## Task requirements
Begin with the line below holding "Mid-century" and go on through the line holding "Life Line Screening services the following", duplicating each line exactly and leaving out pictures.

## Material for this exercise
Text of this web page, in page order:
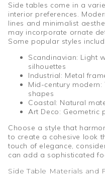
Side tables come in a
interior preferences.
lines and minimalist
may incorporate ornate
Some popular styles
Scandinavian: Light
silhouettes
Industrial: Metal
Mid-century
shapes
Coastal: Natural
Art Deco: Geometric
Choose a style that
to create a cohesive look
touch of elegance,
can add a sophisticated
Side Table Materials and
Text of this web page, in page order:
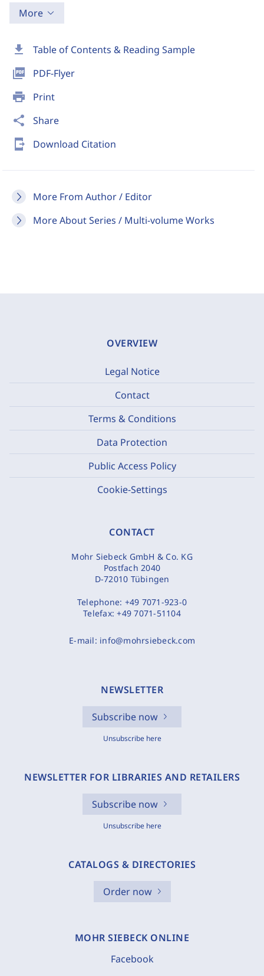
download Table of Contents & Reading Sample
picture_as_pdf PDF-Flyer
print Print
share Share
send_to_mobile Download Citation
More From Author / Editor
More About Series / Multi-volume Works
More
OVERVIEW
Legal Notice
Contact
Terms & Conditions
Data Protection
Public Access Policy
Cookie-Settings
CONTACT
Mohr Siebeck GmbH & Co. KG
Postfach 2040
D-72010 Tübingen
Telephone: +49 7071-923-0
Telefax:+49 7071-51104
E-mail: info@mohrsiebeck.com
NEWSLETTER
Subscribe now
Unsubscribe here
NEWSLETTER FOR LIBRARIES AND RETAILERS
Subscribe now
Unsubscribe here
CATALOGS & DIRECTORIES
Order now
MOHR SIEBECK ONLINE
Facebook
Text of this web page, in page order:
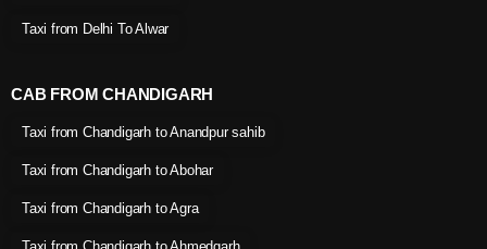
Taxi from Delhi To Alwar
CAB FROM CHANDIGARH
Taxi from Chandigarh to Anandpur sahib
Taxi from Chandigarh to Abohar
Taxi from Chandigarh to Agra
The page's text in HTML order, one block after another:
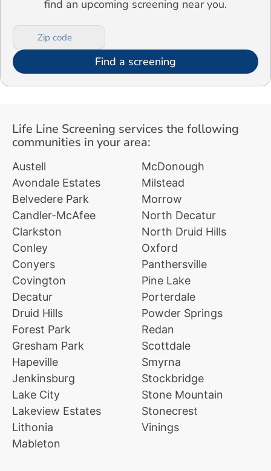
find an upcoming screening near you.
Find a screening
Life Line Screening services the following
communities in your area:
Austell
Avondale Estates
Belvedere Park
Candler-McAfee
Clarkston
Conley
Conyers
Covington
Decatur
Druid Hills
Forest Park
Gresham Park
Hapeville
Jenkinsburg
Lake City
Lakeview Estates
Lithonia
Mableton
McDonough
Milstead
Morrow
North Decatur
North Druid Hills
Oxford
Panthersville
Pine Lake
Porterdale
Powder Springs
Redan
Scottdale
Smyrna
Stockbridge
Stone Mountain
Stonecrest
Vinings
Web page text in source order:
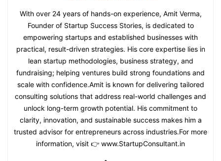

## Answer
Mid-century
shapes
Coastal: Natural
Art Deco: Geometric
Choose a style that
to create a cohesive look
touch of elegance,
can add a sophisticated
Side Table Materials and
Text of this web page, in page order:
download Table of Contents & Reading Sample
picture_as_pdf PDF-Flyer
print Print
share Share
send_to_mobile Download Citation
More From Author / Editor
More About Series / Multi-volume Works
More
OVERVIEW
Legal Notice
Contact
Terms & Conditions
Data Protection
Public Access Policy
Cookie-Settings
CONTACT
Mohr Siebeck GmbH & Co. KG
Postfach 2040
D-72010 Tübingen
Telephone: +49 7071-923-0
Telefax:+49 7071-51104
E-mail: info@mohrsiebeck.com
NEWSLETTER
Subscribe now
Unsubscribe here
NEWSLETTER FOR LIBRARIES AND RETAILERS
Subscribe now
Unsubscribe here
CATALOGS & DIRECTORIES
Order now
MOHR SIEBECK ONLINE
Facebook
Text of this web page, in page order:
Taxi from Delhi To Alwar
CAB FROM CHANDIGARH
Taxi from Chandigarh to Anandpur sahib
Taxi from Chandigarh to Abohar
Taxi from Chandigarh to Agra
The page's text in HTML order, one block after another:
find an upcoming screening near you.
Find a screening
Life Line Screening services the following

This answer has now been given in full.